Objective: The integration of artificial intelligence (AI) in healthcare education is inevitable. Understanding the proficiency of generative AI in different languages to answer complex questions is crucial for educational purposes. The study objective was to compare the performance ChatGPT-4 and Gemini in answering Virology multiple-choice questions (MCQs) in English and Arabic, while assessing the quality of the generated content. Both AI models' responses to 40 Virology MCQs were assessed for correctness and quality based on the CLEAR tool designed for evaluation of AI-generated content. The MCQs were classified into lower and higher cognitive categories based on the revised Bloom's taxonomy. The study design considered the METRICS checklist for the design and reporting of generative AI-based studies in healthcare.
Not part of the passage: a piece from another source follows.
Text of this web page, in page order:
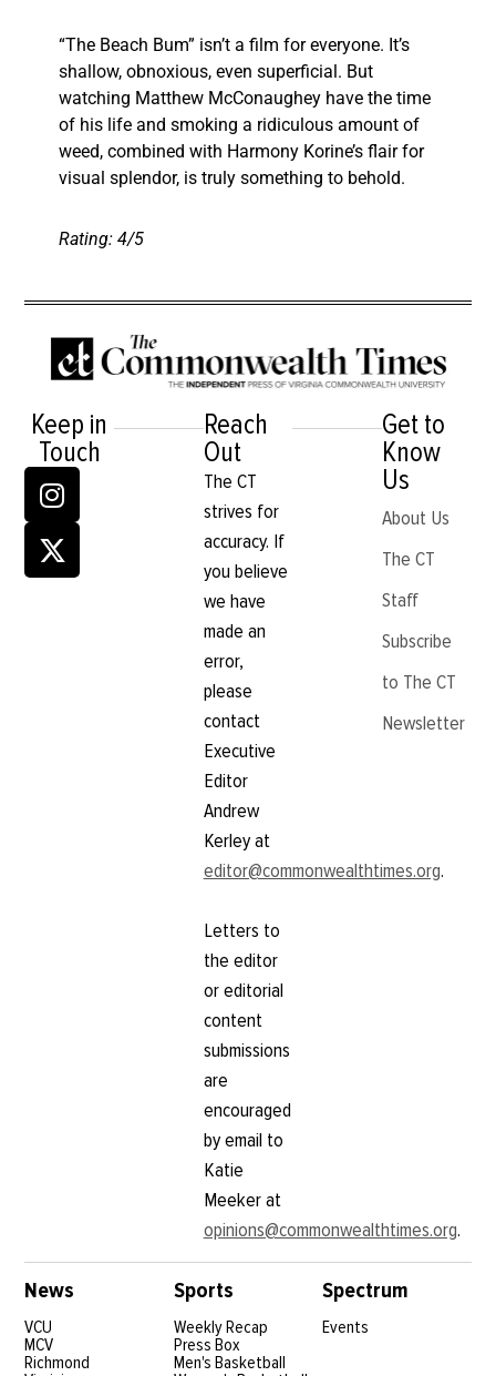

Results: ChatGPT-4 and Gemini performed better in English compared to Arabic, with ChatGPT-4 consistently surpassing Gemini in correctness and CLEAR scores. ChatGPT-4 led Gemini with 80% vs. 62.5% correctness in English compared to 65% vs. 55% in Arabic. For both AI models, superior performance in lower cognitive domains was reported. Both ChatGPT-4 and Gemini exhibited potential in educational applications; nevertheless, their performance varied across languages highlighting the importance of continued development to ensure the effective AI integration in healthcare education globally.

查看原文本刊更多论文

OpenAI ChatGPT-4 和 Google Gemini 在病毒学多选题中的表现：英语和阿拉伯语回答的比较分析。

目的：人工智能（AI）融入医疗保健教育是不可避免的。了解生成式人工智能在不同语言中回答复杂问题的能力对于教育目的至关重要。本研究旨在比较 ChatGPT-4 和 Gemini 在用英语和阿拉伯语回答病毒学多选题（MCQ）时的表现，同时评估生成内容的质量。根据为评估人工智能生成内容而设计的 CLEAR 工具，对两个人工智能模型回答 40 道病毒学 MCQ 的正确性和质量进行了评估。根据修订后的布卢姆分类法，MCQ 被分为较低和较高的认知类别。研究设计考虑了 METRICS 检查表，用于设计和报告基于生成式人工智能的医疗保健研究：结果：与阿拉伯语相比，ChatGPT-4 和 Gemini 在英语中的表现更好，ChatGPT-4 的正确率和 CLEAR 分数一直超过 Gemini。ChatGPT-4 在英语中的正确率为 80% 对 62.5%，在阿拉伯语中为 65% 对 55%，领先于 Gemini。据报道，这两种人工智能模型在较低的认知领域都有出色的表现。ChatGPT-4 和 Gemini 在教育应用中都表现出了潜力；然而，它们在不同语言中的表现各不相同，这凸显了持续开发以确保将人工智能有效融入全球医疗保健教育的重要性。

本文章由计算机程序翻译，如有差异，请以英文原文为准。

求助全文

约1分钟内获得全文求助全文

来源期刊

BMC Research Notes Biochemistry, Genetics and Molecular Biology-Biochemistry, Genetics and Molecular Biology (all)

CiteScore

3.60

自引率

0.00%

发文量

363

审稿时长

15 weeks

期刊介绍： BMC Research Notes publishes scientifically valid research outputs that cannot be considered as full research or methodology articles. We support the research community across all scientific and clinical disciplines by providing an open access forum for sharing data and useful information; this includes, but is not limited to, updates to previous work, additions to established methods, short publications, null results, research proposals and data management plans.